● **EXERCISE**: Repeat every line of the data exactly; no picture belongs in the copy.

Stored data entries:
──────────────────────────────

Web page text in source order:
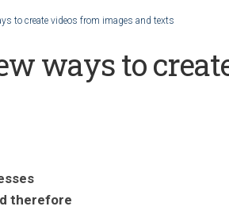
to create videos from images and texts
ways to
therefore
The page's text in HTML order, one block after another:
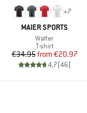
+7
BRAND
MAIER SPORTS
Item(s)
Walter
Product group
T-shirt
Price
€34.95 Reduced Price
from €20.97
4,7(46)
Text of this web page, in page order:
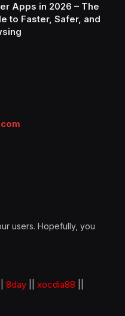
Apps in 2026 – The
to Faster, Safer, and
users. Hopefully, you
8day xocdia88
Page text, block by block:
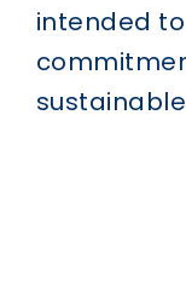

──────────────────────────────

● **ANSWER AREA**:
Web page text in source order:
to create videos from images and texts
ways to
therefore
The page's text in HTML order, one block after another:
+7
BRAND
MAIER SPORTS
Item(s)
Walter
Product group
T-shirt
Price
€34.95 Reduced Price
from €20.97
4,7(46)
Text of this web page, in page order:
Apps in 2026 – The
to Faster, Safer, and
users. Hopefully, you
8day xocdia88
Page text, block by block:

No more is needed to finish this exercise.